TASK ITEM:
Copy word for word, please, the lines of the entries below running from the one containing "to personal boundary" to the one containing "Today, we’re announcing", both ends included.

EXCERPTED RECORDS:
○ ○ ○ ○ ○

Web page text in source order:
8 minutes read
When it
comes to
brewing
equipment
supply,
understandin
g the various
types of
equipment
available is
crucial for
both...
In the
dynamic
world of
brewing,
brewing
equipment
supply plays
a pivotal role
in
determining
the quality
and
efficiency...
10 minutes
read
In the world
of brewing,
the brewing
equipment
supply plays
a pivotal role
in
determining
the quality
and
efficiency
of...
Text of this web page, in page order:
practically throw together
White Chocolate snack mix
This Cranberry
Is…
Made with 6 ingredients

○ ○ ○ ○ ○

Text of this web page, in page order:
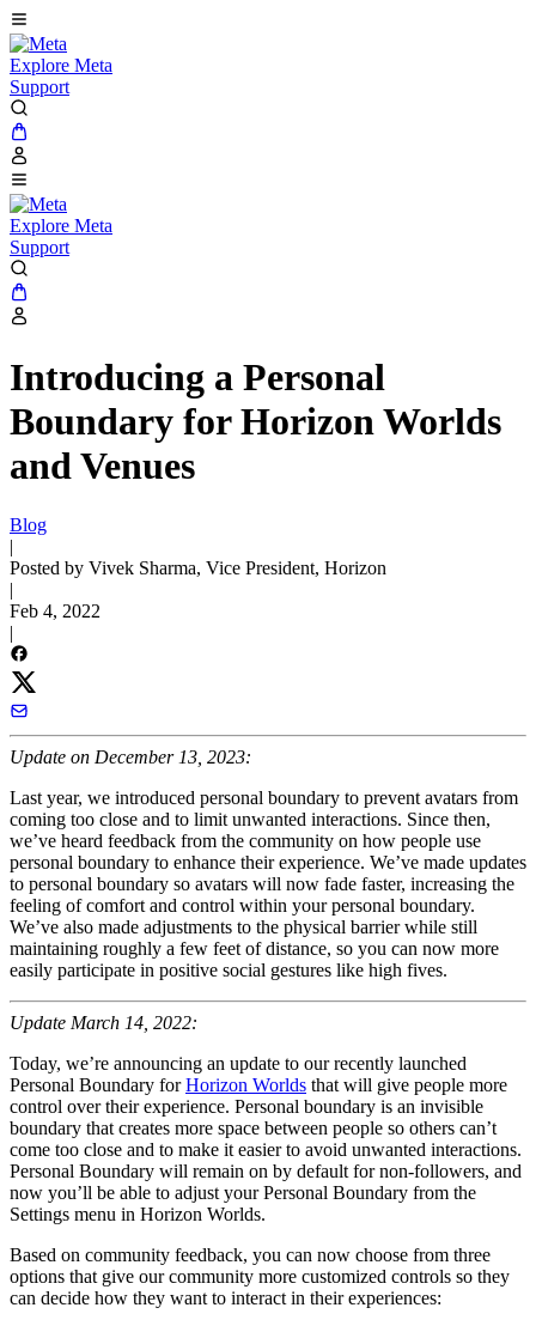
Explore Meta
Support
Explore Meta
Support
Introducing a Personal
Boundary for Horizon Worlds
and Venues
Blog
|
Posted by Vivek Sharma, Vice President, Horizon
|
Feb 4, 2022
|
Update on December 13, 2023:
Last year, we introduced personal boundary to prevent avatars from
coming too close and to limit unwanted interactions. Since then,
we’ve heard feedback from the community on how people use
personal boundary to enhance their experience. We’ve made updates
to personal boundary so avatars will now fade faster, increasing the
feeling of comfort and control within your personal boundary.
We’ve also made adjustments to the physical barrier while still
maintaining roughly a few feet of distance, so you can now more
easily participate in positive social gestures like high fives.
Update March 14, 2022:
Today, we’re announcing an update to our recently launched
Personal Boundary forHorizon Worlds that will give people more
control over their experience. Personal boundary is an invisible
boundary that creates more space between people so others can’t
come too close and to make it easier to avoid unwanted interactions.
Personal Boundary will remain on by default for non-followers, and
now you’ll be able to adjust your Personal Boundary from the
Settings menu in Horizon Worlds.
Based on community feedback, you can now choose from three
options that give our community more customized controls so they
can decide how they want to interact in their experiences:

○ ○ ○ ○ ○

TASK SOLUTION:
to personal boundary so avatars will now fade faster, increasing the
feeling of comfort and control within your personal boundary.
We’ve also made adjustments to the physical barrier while still
maintaining roughly a few feet of distance, so you can now more
easily participate in positive social gestures like high fives.
Update March 14, 2022:
Today, we’re announcing an update to our recently launched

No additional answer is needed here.